Ojciec oparł czoło o ławę, matka zakryła usta dłońmi.
*
- Eryk przejął dowodzenie, ludzie Fuldarra i moi ludzie byliśmy od tej chwili stronami w stanie waśni. Waśni! Ha, waśń to była o tę łódź, co mamy z nimi sprawę! Od tamtej chwili byliśmy stronami wróżdy! Hagni, gorzej być już nie mogło!..
- Co z Olafem, powiesz?
- Olaf, jako zabójca winien stanąć przed sądem. Miał być doprowadzony do króla i tam sprawa cała miała być zdana. Potem już o wszystkim miał Gulathing radzić. Eryk sam zaproponował, że weźmie go na swoją łódź. Jasnym było, że jeśli będzie ze mną płynął, a coś się stanie, będę orzeczony wspólnikiem zbrodni. Do ludzi Fuldarra dać go nie chcieliśmy, bo kto wie, czy by ich krew młodego pana nie zagrzała do wymierzenia zemsty. Nim odpłynęliśmy chciałem z nim pomówić. Nie wiedziałem, co król zdecyduje, czy go puści do domu, czy zatrzyma. Sprawa trudna, bo Olaf, jak my wszyscy, był w czasie służby dla króla.

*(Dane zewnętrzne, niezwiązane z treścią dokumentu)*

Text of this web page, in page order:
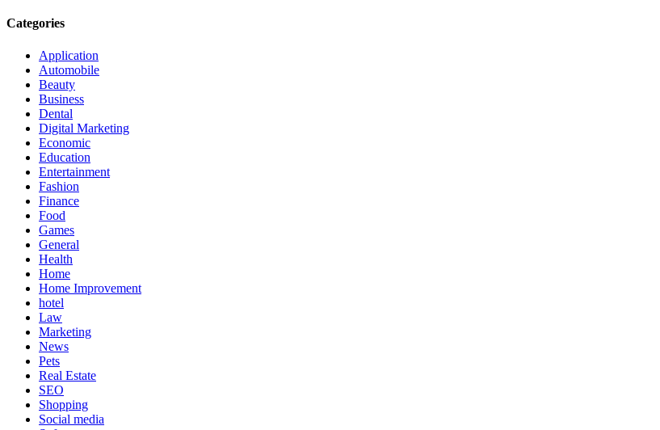
Categories
Application
Automobile
Beauty
Business
Dental
Digital Marketing
Economic
Education
Entertainment
Fashion
Finance
Food
Games
General
Health
Home
Home Improvement
hotel
Law
Marketing
News
Pets
Real Estate
SEO
Shopping
Social media
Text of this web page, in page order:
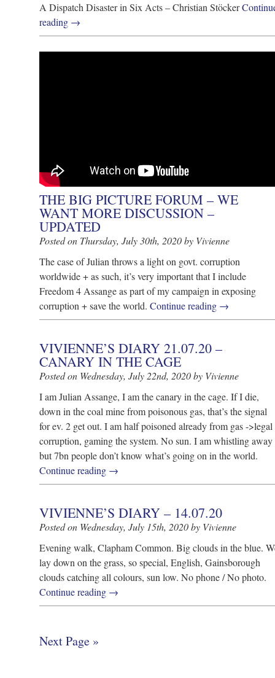
A Dispatch Disaster in Six Acts – Christian Stöcker
reading →
THE BIG PICTURE FORUM – WE
WANT MORE DISCUSSION –
UPDATED
Posted on Thursday, July 30th, 2020 by Vivienne
The case of Julian throws a light on govt. corruption
worldwide + as such, it’s very important that I include
Freedom 4 Assange as part of my campaign in exposing
corruption + save the world. Continue reading →
VIVIENNE’S DIARY 21.07.20 –
CANARY IN THE CAGE
Posted on Wednesday, July 22nd, 2020 by Vivienne
I am Julian Assange, I am the canary in the cage. If I die,
down in the coal mine from poisonous gas, that’s the signal
for ev. 2 get out. I am half poisoned already from gas ->legal
corruption, gaming the system. No sun. I am whistling away
but 7bn people don’t know what’s going on in the world.
Continue reading →
VIVIENNE’S DIARY – 14.07.20
Posted on Wednesday, July 15th, 2020 by Vivienne
Evening walk, Clapham Common. Big clouds in the blue.
lay down on the grass, so special, English, Gainsborough
clouds catching all colours, sun low. No phone / No photo.
Continue reading →
Next Page »

- Och nie!... – syknęła matka.
- Tak, Jora. On popełnił zabójstwo w trakcie służby. Na drugim, przez króla mianowanym człowieku, dowódcy łodzi!
- Na człowieku, wobec którego rodu, nasz ród miał sprawę w rozpatrywaniu!

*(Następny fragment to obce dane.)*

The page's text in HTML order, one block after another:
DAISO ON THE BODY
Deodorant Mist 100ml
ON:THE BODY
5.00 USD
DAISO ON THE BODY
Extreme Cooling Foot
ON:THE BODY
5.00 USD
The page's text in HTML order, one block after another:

- Tak. I to jeszcze nie wszystko.
- Co gorszego być może?
- Zabił człowieka, który nie dobył broni.
- Co?!
- Tak. Pas z mieczem chłopaka leżał przy ognisku. Fugli miał przy sobie nóż, ale go nie dobył. Kiedyśmy ich znaleźli, nóż był w pochwie. Topora przy nim nie znaleźli. Nic więcej nie było.
- A Olaf? Co ci Olaf powiedział?
- Nic. Nic mi nie powiedział. W ogóle nie chciał gadać. Ani ze mną, ani z nikim.
- Może mu mowę odjęło?
- Jora, to twój syn, jakżeby mu mogło mowę odjąć?

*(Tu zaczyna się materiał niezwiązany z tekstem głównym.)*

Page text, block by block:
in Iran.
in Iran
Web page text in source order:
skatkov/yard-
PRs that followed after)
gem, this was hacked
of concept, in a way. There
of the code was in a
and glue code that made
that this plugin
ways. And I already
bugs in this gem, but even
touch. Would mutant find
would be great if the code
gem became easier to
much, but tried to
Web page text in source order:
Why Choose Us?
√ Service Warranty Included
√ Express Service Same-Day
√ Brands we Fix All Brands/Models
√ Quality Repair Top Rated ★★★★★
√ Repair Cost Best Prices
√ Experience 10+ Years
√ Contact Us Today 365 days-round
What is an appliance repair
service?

- To także syn Hagni. A Hagni, odkąd wrócił, słowem się do mnie nie odezwał.
- Kobieto, mówimy o chłopaku, który jednym cięciem topora rozpłatał człowieka, jakby drwa rąbał!
- Byliśmy sami, mógł swobodnie mówić, ale nie. Nic. Tylko patrzył przed siebie. Pytam go: może Hagni miał jakąś broń, coś, czegośmy nie znaleźli? Nic. Może rzucił się na ciebie z gołymi rękami? Może dusił? Cisza. Nie wiem już, co mam mu podpowiedzieć. Nagle, przyszło mi do głowy i mówię: Olaf, a może Fugli cię sprowokował? Obraził cały twój ród, matkę, ojca, może mówił, że wynik tamtego procesu przesądzony i łódź będzie dla nich, a dla nas kara, co? I wtedy Olaf spojrzał mi prosto w twarz i...
- I co?
- I nic. Zamknął oczy.
- Umarł na miejscu?
- Nie, zamknął, o tak! Powieki zamknął!
- Mrugnął do ciebie, dał ci znak?
- Nie wiem. Ja się na takich znakach nie wyznaję. Szczerze. Nie mam pojęcia, czy dał mi znak, że zgadłem, czy żebym się zamknął i zostawił go w spokoju.
- Hrafn, proszę cię, przypomnij sobie, jak on na ciebie spojrzał!...
- Olaf stał nad nim z toporem i wszyscy to widzieli. Na Lokiego, gdyby chociaż topór odrzucił, gdyby rozpłynął się w lesie, w nocy, gdyby chociaż wczołgał się za krzaki!... Ale nie, on stał. Nic nie mówił, stał. Erykowi ludzie go związali, zaprowadzili do obozu. Trupa trzeba było oporządzić. Na Hel, Fuldarr oszaleje, gdy zobaczy syna przerąbanego na pół! Gdybym był sam, bez Eryka i jego drużyny, bez ludzi Fuldarra, mógłbym chłopaka pochować, a nie posyłać trupa! Ale tak, w jednej chwili, wszystko się zapętliło. Każdy wie, że ty i ja jesteśmy w trakcie sporu z Fuldarrem, jego syn ginie z ręki twego syna. Koniec. Ciemność.
Hrafn przerwał, nabrał powietrza.
Matka znów skryła twarz w dłoniach. Kręciła głową. Ona nie mogła zrozumieć milczenia Olafa. Ojciec podniósł głowę znad ławy. Katla chciała mu nalać piwa, zakrył dłonią puchar. Patrzył tępo w ciemność, w kąt, w którym się kuliłam. Wiedziałam jednak, że nie mnie tam wypatruje, a swego pierworodnego. Płowowłosego Olafa. Jasnookiego chłopca, którego nie upilnował. I ojciec i ja rozumieliśmy aż nadto, dlaczego Olaf zamilkł.